Olá pessoas do meu coração, como vcs estão?! Eu espero que bem...
Trouxe mais um capítulo para vocês!
Espero que gostem 😊💜

Capítulo 11 - Fevereiro.


Fanfic / Fanfiction A garota do Calendário - Capítulo 11 - Fevereiro.

Depois do café da manhã, Pedro me levou de volta para o seu local de trabalho, no andar de baixo.

— Você é dono dos dois andares? — perguntei, enquanto o seguia.

Havia apenas algumas pessoas zanzando por lá, e já eram oito da manhã.

— Sou. Aqui é o meu local de trabalho. O outro andar, como você sabe, é a minha casa.
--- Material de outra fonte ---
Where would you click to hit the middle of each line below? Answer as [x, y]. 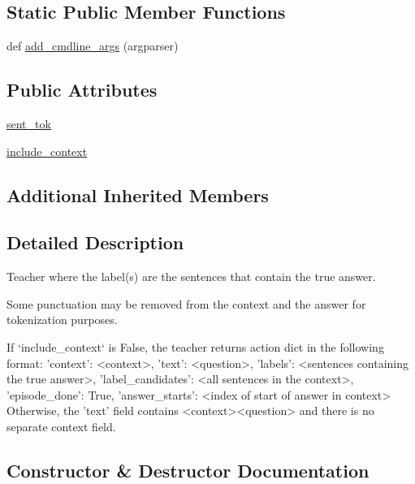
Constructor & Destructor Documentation [188, 470]
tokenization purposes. [62, 320]
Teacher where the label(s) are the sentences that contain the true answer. [191, 277]
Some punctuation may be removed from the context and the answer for [186, 303]
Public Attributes [82, 90]
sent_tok [29, 123]
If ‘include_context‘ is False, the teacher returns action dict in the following [195, 346]
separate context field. [61, 426]
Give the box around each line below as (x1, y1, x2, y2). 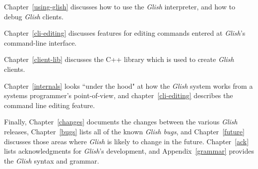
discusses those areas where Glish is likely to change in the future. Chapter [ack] (4, 136, 249, 146)
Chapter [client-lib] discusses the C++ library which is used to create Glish (4, 54, 234, 64)
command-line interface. (4, 37, 77, 48)
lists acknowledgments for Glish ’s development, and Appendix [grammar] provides (4, 146, 254, 156)
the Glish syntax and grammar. (4, 155, 99, 166)
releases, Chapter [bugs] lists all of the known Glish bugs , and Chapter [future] (4, 126, 245, 136)
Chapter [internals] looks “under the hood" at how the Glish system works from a (4, 80, 253, 91)
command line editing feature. (4, 100, 95, 110)

Eu gosto de trabalhar perto do lugar onde moro. Às vezes fico aqui até tarde da noite, ou então sigo madrugada adentro. Quando termino, não quero ter que dirigir pela cidade toda. Gosto de estar a um elevador de distância.

Assenti com a cabeça.

— Faz sentido. Onde estão todos? — Afundei na cadeira que ele empurrou em minha direção.

Diante de nós, havia uma área iluminada e duas telas em branco penduradas na parede. Eram basicamente do mesmo tamanho, mas estavam em orientações diferentes: uma na vertical e a outra na horizontal.
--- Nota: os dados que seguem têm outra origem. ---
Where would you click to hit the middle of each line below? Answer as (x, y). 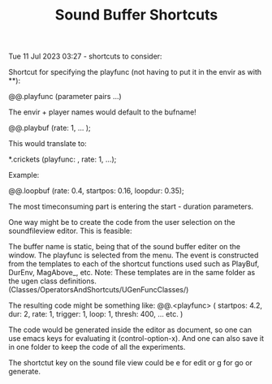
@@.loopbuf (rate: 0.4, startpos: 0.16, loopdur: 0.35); (96, 191)
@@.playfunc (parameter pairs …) (65, 97)
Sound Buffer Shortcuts (136, 15)
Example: (24, 175)
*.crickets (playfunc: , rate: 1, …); (63, 159)
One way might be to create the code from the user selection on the (122, 222)
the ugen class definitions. (53, 281)
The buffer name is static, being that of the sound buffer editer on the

— Dia de criação. Não preciso de muita ajuda hoje. Só você, minha câmera e tinta. Exatamente o que eu tenho na minha frente.
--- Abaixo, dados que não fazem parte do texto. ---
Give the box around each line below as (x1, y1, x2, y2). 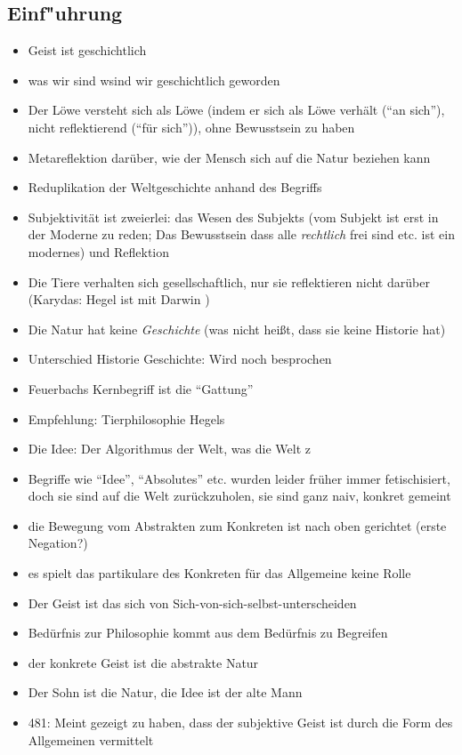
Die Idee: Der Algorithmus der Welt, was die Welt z (28, 439, 311, 458)
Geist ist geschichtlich (28, 41, 147, 60)
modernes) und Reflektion (28, 242, 170, 261)
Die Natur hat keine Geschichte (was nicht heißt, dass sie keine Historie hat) (28, 319, 446, 338)
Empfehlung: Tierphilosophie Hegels (28, 409, 225, 428)
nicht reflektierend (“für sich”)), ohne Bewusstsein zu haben (28, 117, 355, 136)
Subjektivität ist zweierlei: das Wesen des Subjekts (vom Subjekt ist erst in (28, 207, 439, 226)
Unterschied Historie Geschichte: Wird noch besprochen (28, 349, 332, 368)

— Legal. — Olhei em volta. — O que você quer que eu faça?

— Vamos começar tirando algumas fotos de teste. Vou precisar que você fique na frente da tela horizontal. — Ele me ajudou a ficar de pé, em seguida me carregou no colo e me levou para outra cadeira, que havia sido colocada virada para a parede. No chão, embaixo do meu tornozelo torcido, estava um travesseiro. Ele me colocou perto da cadeira, de modo que eu usasse a parte de trás para apoiar o peso do meu corpo. — O travesseiro é para o caso de você precisar pôr o pé no chão. Não quero que o coloque sobre o concreto, correndo o risco de machucá-lo. Isso deve ajudar, oui?

Abri um grande sorriso.

— Sim, obrigada, Pedro. Pode fazer o que precisa. Estou bem, perfeitamente à vontade — assegurei.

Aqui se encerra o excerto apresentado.